ただ、雄太郎は悦子の”犯人が、家永看護婦を呼び出してとっさに刺した”という説には反対しますね。 特に、毒を塗ったナイフというところが引っかかるみたいです。 あと、最後に言った”ネコ”と言う言葉。そして、本当にネコに殺されたのではないかとです。 まあ、それはそうとして、確かに、猫がどう関わるのでしょう?
雄太郎は、防空壕の中で実際に何が行われたのか?をおこなってみます。 が、どうやっても家永看護婦を殺害した手順がわかりません。 このあたりは、うまいですね。 確かにこれでは、殺害できません。って、読者は思いますね。

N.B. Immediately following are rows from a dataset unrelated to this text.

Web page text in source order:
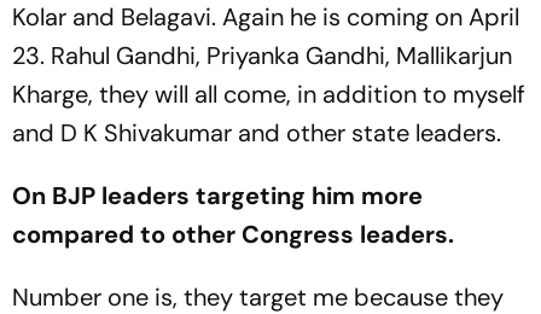
Kolar and Belagavi. Again he is coming on April
23. Rahul Gandhi, Priyanka Gandhi, Mallikarjun
Kharge, they will all come, in addition to myself
and D K Shivakumar and other state leaders.
On BJP leaders targeting him more
compared to other Congress leaders.
Number one is, they target me because they
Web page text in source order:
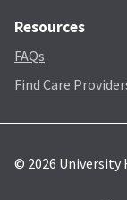
Resources
FAQs
Find Care
© 2026 University
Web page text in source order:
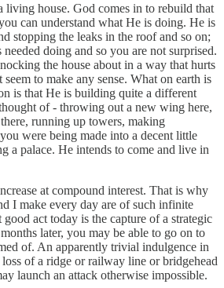
living house. God comes in to rebuild that
can understand what He is doing. He is
stopping the leaks in the roof and so on;
doing and so you are not surprised.
the house about in a way that hurts
to make any sense. What on earth is
is that He is building quite a different
of - throwing out a new wing here,
running up towers, making
were being made into a decent little
a palace. He intends to come and live in
at compound interest. That is why
I make every day are of such infinite
act today is the capture of a strategic
later, you may be able to go on to
of. An apparently trivial indulgence in
of a ridge or railway line or bridgehead
launch an attack otherwise impossible.
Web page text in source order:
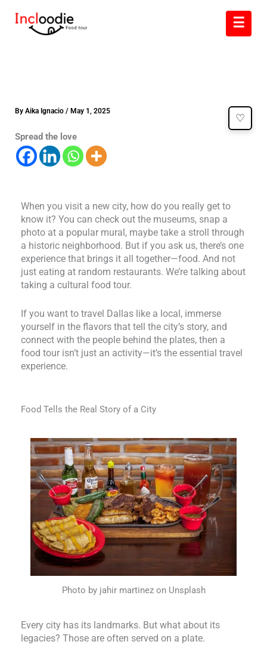
☰
By Aika Ignacio / May 1, 2025
Spread the love
♡
When you visit a new city, how do you really get to
know it? You can check out the museums, snap a
photo at a popular mural, maybe take a stroll through
a historic neighborhood. But if you ask us, there’s one
experience that brings it all together—food. And not
just eating at random restaurants. We’re talking about
taking a cultural food tour.
If you want to travel Dallas like a local, immerse
yourself in the flavors that tell the city’s story, and
connect with the people behind the plates, then a
food tour isn’t just an activity—it’s the essential travel
experience.
Food Tells the Real Story of a City
Photo by jahir martinez on Unsplash
Every city has its landmarks. But what about its
legacies? Those are often served on a plate.
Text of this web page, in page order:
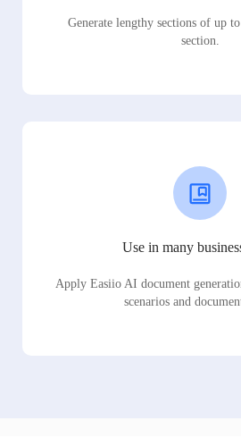
Generate lengthy sections of up
section.
Use in many
Apply Easiio AI document
scenarios and
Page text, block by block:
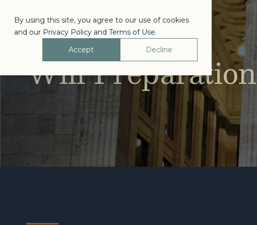
By using this site, you agree to our use of cookies
and our Privacy Policy and Terms of Use.
Accept
Decline
Will Preparation
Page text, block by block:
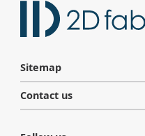
Sitemap
Contact us
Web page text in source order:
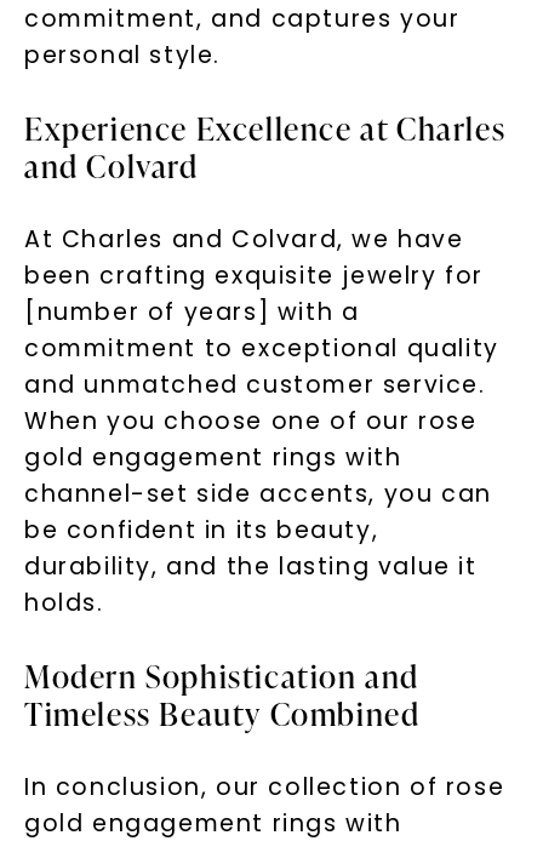
commitment, and captures your
personal style.
Experience Excellence at Charles
and Colvard
At Charles and Colvard, we have
been crafting exquisite jewelry for
[number of years] with a
commitment to exceptional quality
and unmatched customer service.
When you choose one of our rose
gold engagement rings with
channel-set side accents, you can
be confident in its beauty,
durability, and the lasting value it
holds.
Modern Sophistication and
Timeless Beauty Combined
In conclusion, our collection of rose
gold engagement rings with
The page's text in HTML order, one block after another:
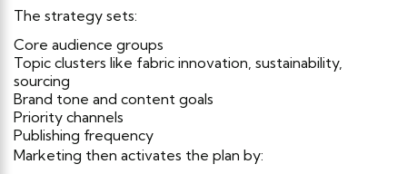
The strategy sets:
Core audience groups
Topic clusters like fabric innovation, sustainability,
sourcing
Brand tone and content goals
Priority channels
Publishing frequency
Marketing then activates the plan by:
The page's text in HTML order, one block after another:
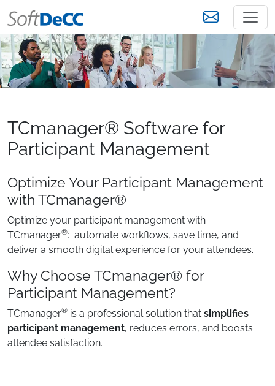
TCmanager® Software for
Participant Management
Optimize Your Participant Management
with TCmanager®
Optimize your participant management with
TCmanager®: automate workflows, save time, and
deliver a smooth digital experience for your attendees.
Why Choose TCmanager® for
Participant Management?
TCmanager® is a professional solution that simplifies
participant management, reduces errors, and boosts
attendee satisfaction.
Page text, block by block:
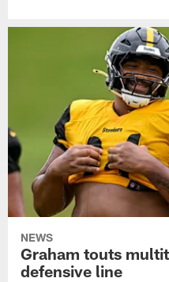
NEWS
Graham touts
defensive line
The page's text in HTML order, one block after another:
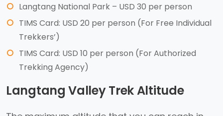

そんなことをやっている時に、箱崎医院長が訪ねてきます。 そこで、敬二のこと、英一のこと、平坂の細君が英一の高校時代のクラスメイトだったことなどを話します。 それから、人見看護婦が平坂の付添を断ったことを話します。 その後、これが一番肝心な話だと思うのですが、昨日の峰岸警部から雄太郎への電話をとったのが箱崎医院長だったことを確認します。 その電話の内容を他人に喋ったかを、雄太郎はわざわざ確認しますね。 それほど意味があることだとは思えないのにです。 何の意味があるのでしょう?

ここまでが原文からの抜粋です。